Grâce aux formations dont j’ai pu ensuite bénéficier, j’ai trouvé un emploi et les choses se sont petit à petit mises en place. Aujourd’hui, tous mes enfants travaillent ou font des études. Plusieurs sont mariés et ont fondé leur propre famille. Voir mes petits-enfants me remplit de joie, même si j’aurais tellement voulu que Pascal puisse les connaître !

Et comment vous sentez-vous aujourd’hui ?

Mon mari nous avait préparés, les enfants et moi, au fait qu’il avait des ennemis et qu’il risquait de mourir. Mais ça n’empêche ni la peur, ni la tristesse et encore moins les symptômes du stress post-traumatique, même si ceux-ci s’estompent un peu avec le temps… Dix ans plus tard, ce drame fait encore partie de notre vie : mon cœur s’accélère toujours à la vue d’un uniforme et nous n’avons pas osé sortir du Canada jusqu’à présent !+

Votre famille semble animée par une forte motivation de contribuer au bien commun. D’où vient cet élan ?
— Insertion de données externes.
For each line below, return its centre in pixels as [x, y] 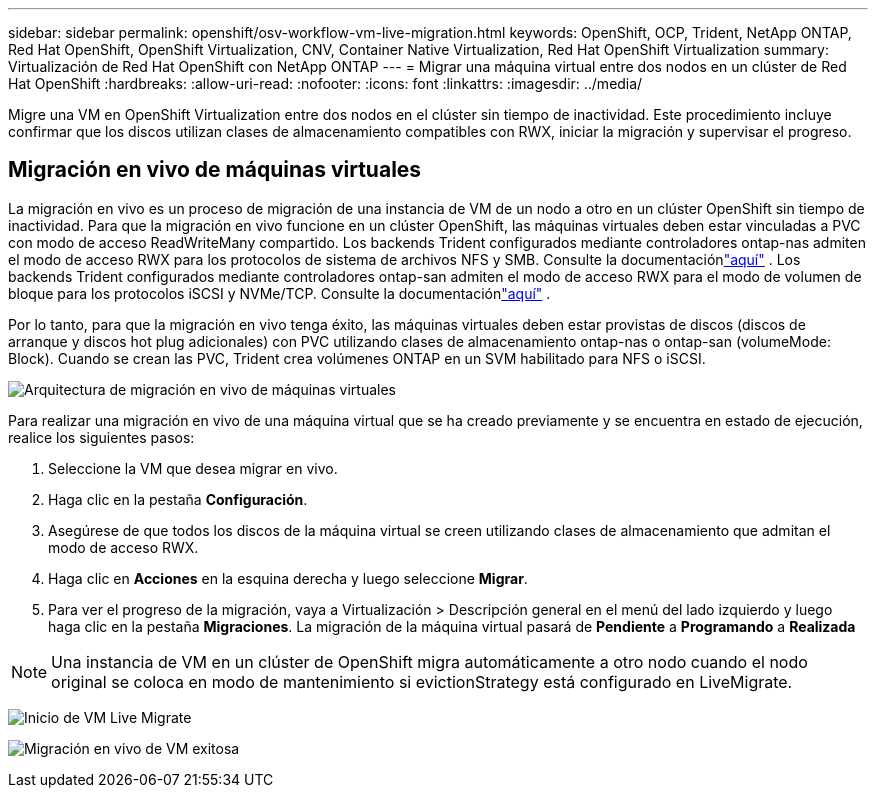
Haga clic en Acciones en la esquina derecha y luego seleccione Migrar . [288, 578]
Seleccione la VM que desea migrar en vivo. [193, 468]
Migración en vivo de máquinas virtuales [215, 170]
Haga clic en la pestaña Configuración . [178, 499]
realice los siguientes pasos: [101, 437]
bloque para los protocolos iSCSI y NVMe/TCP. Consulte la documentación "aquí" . [279, 293]
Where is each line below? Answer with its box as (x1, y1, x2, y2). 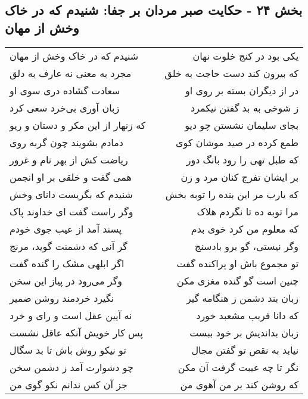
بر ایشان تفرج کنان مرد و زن (181, 169, 299, 184)
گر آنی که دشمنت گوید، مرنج (10, 239, 127, 253)
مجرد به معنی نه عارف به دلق (10, 66, 132, 80)
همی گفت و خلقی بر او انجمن (10, 169, 132, 184)
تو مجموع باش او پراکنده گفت (176, 256, 299, 270)
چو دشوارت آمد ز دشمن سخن (10, 360, 133, 374)
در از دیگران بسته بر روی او (185, 83, 299, 97)
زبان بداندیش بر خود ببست (189, 325, 299, 339)
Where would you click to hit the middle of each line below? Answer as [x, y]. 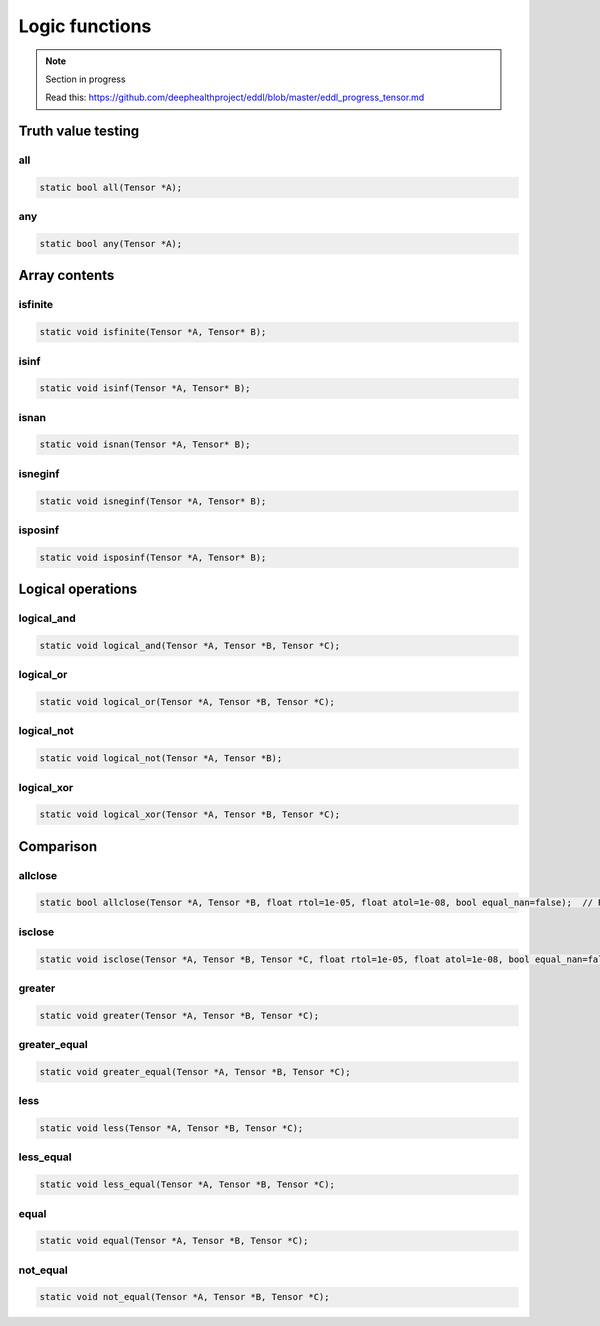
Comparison [58, 846]
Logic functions [85, 26]
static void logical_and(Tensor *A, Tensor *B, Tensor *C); [190, 645]
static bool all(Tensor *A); [111, 187]
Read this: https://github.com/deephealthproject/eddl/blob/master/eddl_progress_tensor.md [235, 97]
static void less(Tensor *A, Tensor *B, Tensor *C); [171, 1128]
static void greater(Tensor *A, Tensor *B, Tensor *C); [179, 1015]
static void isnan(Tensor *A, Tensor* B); [145, 444]
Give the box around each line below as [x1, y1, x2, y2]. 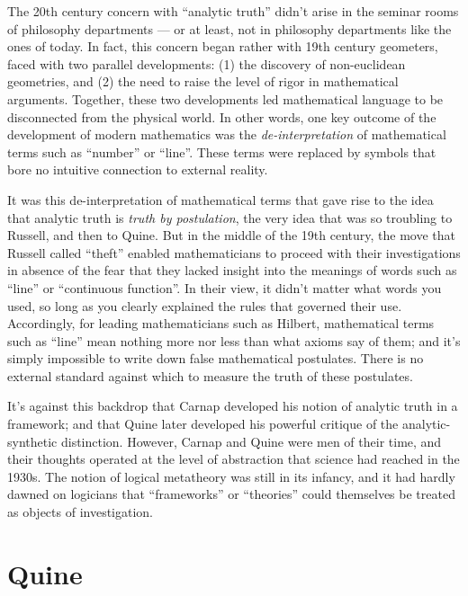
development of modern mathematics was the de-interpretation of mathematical [7, 125, 446, 144]
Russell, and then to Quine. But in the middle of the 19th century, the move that [7, 226, 455, 245]
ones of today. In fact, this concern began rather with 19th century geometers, [7, 37, 438, 56]
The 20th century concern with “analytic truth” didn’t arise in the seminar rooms [7, 2, 459, 20]
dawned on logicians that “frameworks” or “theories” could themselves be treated [7, 485, 455, 503]
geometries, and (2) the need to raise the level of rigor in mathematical [7, 72, 399, 91]
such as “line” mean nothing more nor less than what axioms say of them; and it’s [7, 331, 461, 350]
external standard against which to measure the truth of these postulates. [7, 366, 413, 385]
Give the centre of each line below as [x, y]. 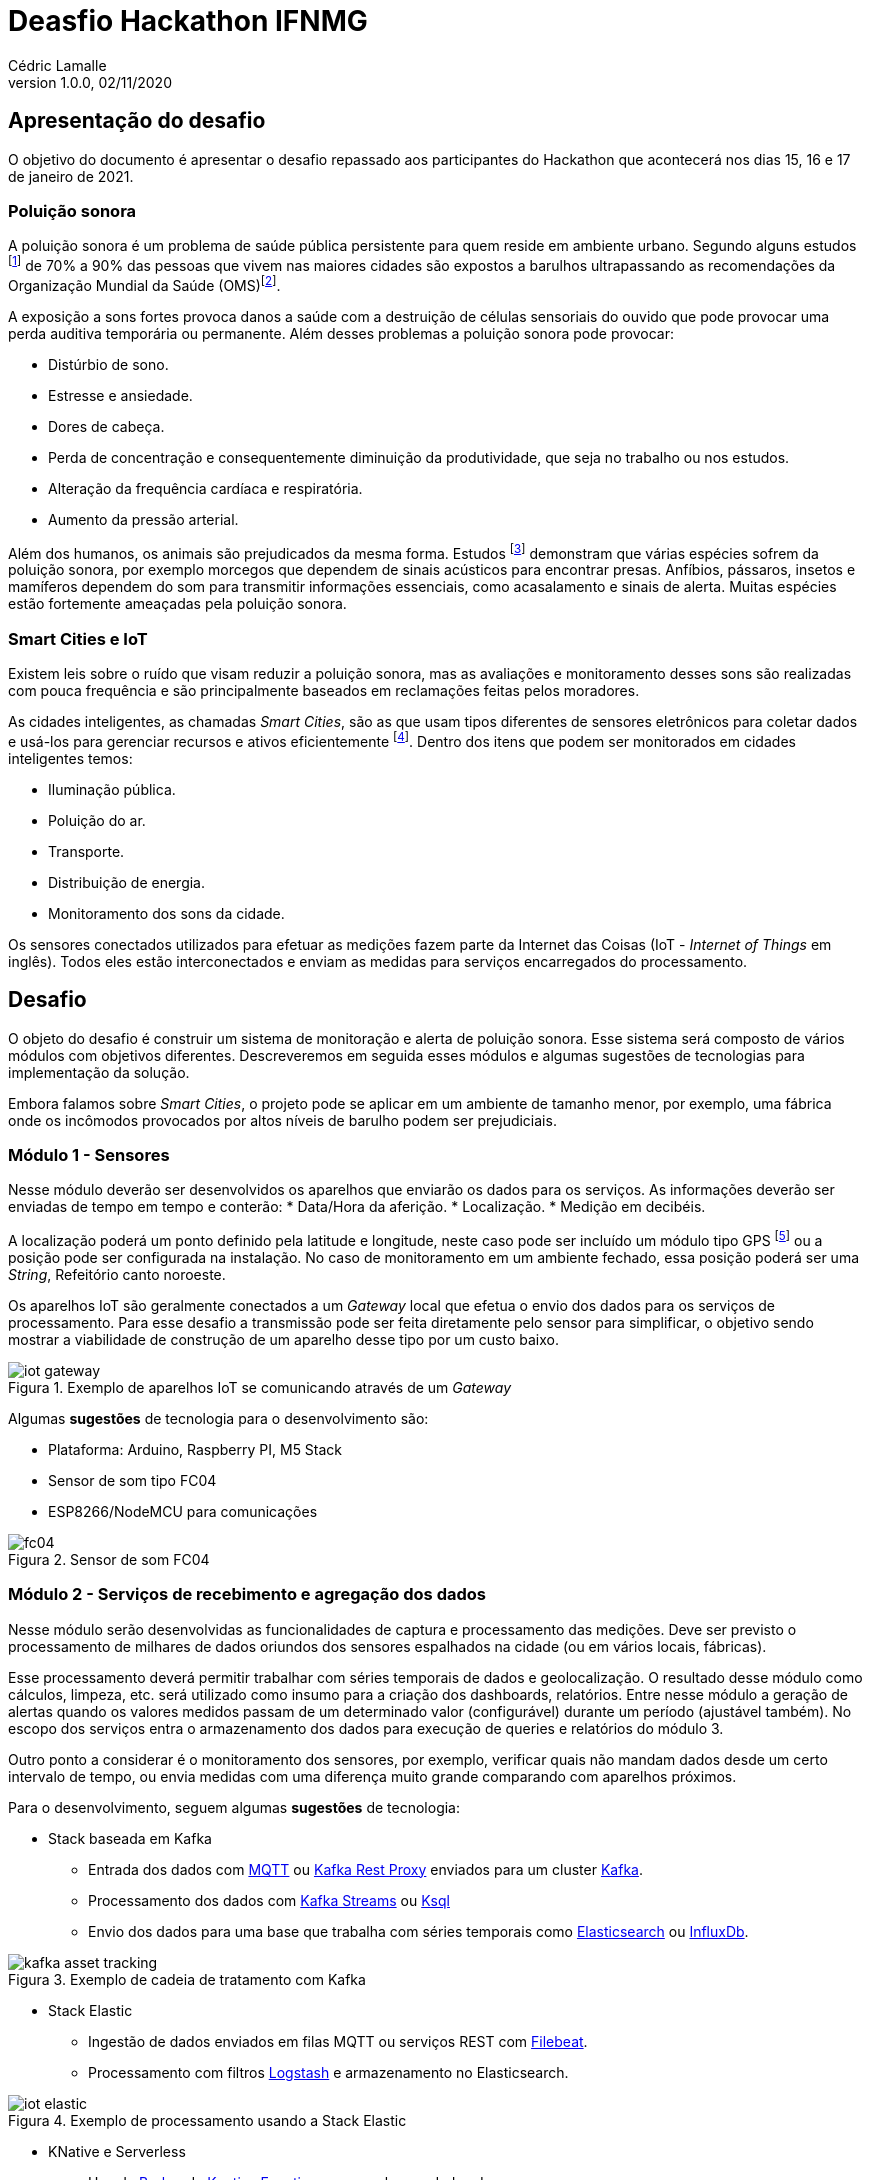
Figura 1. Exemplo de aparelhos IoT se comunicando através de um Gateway [260, 1387]
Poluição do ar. [97, 820]
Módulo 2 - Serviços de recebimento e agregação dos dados [247, 1594]
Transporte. [86, 851]
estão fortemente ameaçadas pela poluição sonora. [177, 604]
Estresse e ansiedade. [120, 395]
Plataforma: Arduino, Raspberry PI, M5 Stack [195, 1449]
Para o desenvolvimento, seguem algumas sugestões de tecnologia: [234, 1807]

A Bukavu, l’ONG de Pascal avait clairement redonné un sens au mot « justice ». Je crois que mes enfants ont tous hérité de l’état d’esprit de leur père, il a été leur source d’inspiration à ce niveau. Mon fils Heri dit par exemple de lui : « Je lui dois mon caractère et ma force. Il n’a jamais laissé de place à la facilité et nous a toujours encouragé à travailler dur. Les valeurs qu’il m’a transmises sont à jamais gravées dans mon cœur ».
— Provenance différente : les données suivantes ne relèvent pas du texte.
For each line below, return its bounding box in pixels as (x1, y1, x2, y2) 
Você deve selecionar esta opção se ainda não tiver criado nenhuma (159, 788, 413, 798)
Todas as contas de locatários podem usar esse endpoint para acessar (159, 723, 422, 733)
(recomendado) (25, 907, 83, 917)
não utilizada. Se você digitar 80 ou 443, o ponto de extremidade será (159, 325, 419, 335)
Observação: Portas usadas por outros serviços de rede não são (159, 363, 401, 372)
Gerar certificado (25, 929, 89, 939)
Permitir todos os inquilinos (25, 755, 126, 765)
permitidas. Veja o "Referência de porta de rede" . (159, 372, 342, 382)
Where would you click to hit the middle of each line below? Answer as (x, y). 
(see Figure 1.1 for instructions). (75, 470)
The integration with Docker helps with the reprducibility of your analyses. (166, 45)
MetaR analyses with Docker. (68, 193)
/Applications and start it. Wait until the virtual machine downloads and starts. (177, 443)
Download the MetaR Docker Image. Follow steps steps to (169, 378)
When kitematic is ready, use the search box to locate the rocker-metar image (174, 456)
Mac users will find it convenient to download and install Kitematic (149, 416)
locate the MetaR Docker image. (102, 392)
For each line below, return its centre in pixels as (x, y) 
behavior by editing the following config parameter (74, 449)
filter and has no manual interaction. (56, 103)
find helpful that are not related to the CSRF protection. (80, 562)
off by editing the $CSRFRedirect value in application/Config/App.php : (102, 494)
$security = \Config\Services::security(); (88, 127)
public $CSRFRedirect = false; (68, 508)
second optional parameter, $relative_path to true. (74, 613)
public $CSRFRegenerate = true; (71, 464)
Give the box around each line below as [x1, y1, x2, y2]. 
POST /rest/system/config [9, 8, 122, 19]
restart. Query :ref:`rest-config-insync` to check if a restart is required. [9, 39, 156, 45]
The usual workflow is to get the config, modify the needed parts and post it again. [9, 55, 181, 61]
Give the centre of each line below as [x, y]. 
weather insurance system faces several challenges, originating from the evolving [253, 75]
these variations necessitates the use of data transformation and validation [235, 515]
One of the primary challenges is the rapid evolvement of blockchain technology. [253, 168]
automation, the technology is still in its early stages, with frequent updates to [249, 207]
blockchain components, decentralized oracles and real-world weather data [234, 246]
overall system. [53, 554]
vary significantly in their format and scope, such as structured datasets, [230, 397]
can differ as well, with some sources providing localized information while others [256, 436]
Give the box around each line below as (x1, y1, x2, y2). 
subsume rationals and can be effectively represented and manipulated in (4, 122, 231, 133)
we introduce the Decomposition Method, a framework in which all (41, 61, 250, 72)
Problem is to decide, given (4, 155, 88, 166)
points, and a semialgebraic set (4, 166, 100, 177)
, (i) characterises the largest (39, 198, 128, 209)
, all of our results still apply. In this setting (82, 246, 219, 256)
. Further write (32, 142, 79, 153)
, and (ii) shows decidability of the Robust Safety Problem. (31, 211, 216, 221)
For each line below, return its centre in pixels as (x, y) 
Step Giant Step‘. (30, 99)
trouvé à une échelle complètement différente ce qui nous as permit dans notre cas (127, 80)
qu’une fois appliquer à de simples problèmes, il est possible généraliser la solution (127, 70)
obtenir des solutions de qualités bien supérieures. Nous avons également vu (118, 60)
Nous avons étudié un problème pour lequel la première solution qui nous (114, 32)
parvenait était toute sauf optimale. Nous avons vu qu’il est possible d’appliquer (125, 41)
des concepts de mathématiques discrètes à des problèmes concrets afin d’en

Vous savez, après sa mort, nous avons appris que Pascal apportait une aide financière à de nombreuses familles modestes. Il leur donnait de quoi acheter de la nourriture ou payer les études des enfants. Tout ça, dans la plus grande discrétion et sans jamais se mettre en avant.
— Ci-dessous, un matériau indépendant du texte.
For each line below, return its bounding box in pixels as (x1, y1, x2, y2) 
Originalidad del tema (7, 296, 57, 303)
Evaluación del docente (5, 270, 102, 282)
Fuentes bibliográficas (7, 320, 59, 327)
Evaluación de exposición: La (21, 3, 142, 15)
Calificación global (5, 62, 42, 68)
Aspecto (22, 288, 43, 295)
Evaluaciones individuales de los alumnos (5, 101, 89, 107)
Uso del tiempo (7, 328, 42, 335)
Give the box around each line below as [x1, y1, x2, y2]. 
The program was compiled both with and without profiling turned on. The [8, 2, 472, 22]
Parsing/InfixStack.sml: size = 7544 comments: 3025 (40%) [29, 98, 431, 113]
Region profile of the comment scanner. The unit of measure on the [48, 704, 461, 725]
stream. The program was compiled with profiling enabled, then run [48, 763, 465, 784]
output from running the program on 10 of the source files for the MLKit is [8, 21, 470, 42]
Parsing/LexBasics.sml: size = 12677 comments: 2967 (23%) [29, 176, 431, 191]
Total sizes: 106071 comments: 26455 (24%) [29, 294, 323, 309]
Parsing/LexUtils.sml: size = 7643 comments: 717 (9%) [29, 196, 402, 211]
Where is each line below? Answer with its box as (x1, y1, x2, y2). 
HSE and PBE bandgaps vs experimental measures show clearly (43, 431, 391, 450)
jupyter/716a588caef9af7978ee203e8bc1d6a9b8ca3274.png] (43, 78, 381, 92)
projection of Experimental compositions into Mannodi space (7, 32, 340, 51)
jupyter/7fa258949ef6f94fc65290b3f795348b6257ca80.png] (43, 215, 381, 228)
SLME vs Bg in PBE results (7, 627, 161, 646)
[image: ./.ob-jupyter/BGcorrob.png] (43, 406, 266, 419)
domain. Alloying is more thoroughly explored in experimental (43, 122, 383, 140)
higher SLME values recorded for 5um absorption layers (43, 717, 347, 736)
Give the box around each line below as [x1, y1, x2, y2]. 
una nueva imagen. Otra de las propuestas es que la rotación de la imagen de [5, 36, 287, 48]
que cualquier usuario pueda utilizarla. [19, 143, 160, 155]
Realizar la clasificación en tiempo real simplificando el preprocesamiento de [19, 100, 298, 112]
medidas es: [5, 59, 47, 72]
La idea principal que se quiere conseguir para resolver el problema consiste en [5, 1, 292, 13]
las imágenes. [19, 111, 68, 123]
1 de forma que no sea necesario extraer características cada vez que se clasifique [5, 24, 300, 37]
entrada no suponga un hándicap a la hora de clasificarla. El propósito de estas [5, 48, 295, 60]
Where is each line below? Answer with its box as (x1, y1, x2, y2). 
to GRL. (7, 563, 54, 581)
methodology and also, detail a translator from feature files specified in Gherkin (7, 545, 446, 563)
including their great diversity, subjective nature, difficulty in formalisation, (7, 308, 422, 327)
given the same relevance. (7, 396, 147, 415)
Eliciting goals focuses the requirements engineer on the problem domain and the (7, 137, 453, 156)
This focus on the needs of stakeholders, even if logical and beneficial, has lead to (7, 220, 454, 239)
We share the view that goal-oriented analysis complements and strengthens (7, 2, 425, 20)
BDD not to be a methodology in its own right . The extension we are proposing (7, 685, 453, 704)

Et vous, êtes-vous aussi une activiste des droits humains, Déborah ?

A l’origine, je suis sage-femme. J’ai exercé ce métier durant de nombreuses années, avant de fonder mon propre centre médical à Bukavu, dont j’ai été la directrice, jusqu’au moment de fuir le pays. Mon parcours a changé au moment de l’exil et je cumule aujourd’hui deux emplois pour m’en sortir.

Après la mort de Pascal, j’ai aussi repris en partie son combat. En 2011, j’ai créé avec ma famille la Fondation Pascal Kabungulu qui vient notamment en aide à ceux qui, comme nous, sont les veuves et orphelins de défenseurs des droits humains. Et croyez-moi, ils sont nombreux, car en RDC on te coupe la tête si tu oses dire la vérité ! Nous aidons des personnes en RDC mais aussi celles qui, comme nous, sont réfugiées au Canada, afin que leurs débuts dans ce pays d’accueil se passe au mieux.

« Nombreux sont ceux qui reçoivent encore des menaces de mort »



Le combat mené par votre mari à l’époque est-il différent de celui des défenseurs des droits humains aujourd’hui ? Qu’est-ce qui a changé ?

Les choses n’ont pas radicalement changé. Mais le combat mené par Pascal a donné de la force à beaucoup de jeunes défenseurs, je crois. La nouvelle génération de défenseurs est extrêmement courageuse, malgré la répression qui sévit toujours en RDC : nombreux sont ceux qui n’hésitent pas à dénoncer les abus, mais nombreux sont ceux qui reçoivent encore des menaces de mort !

Nous sommes restés en contact avec beaucoup d’activistes. Certains appellent d’ailleurs toujours mes enfants « petits frères» et les exhortent à poursuivre le combat de leur père. Je suis si fière de voir que les graines semées par Pascal ont germé!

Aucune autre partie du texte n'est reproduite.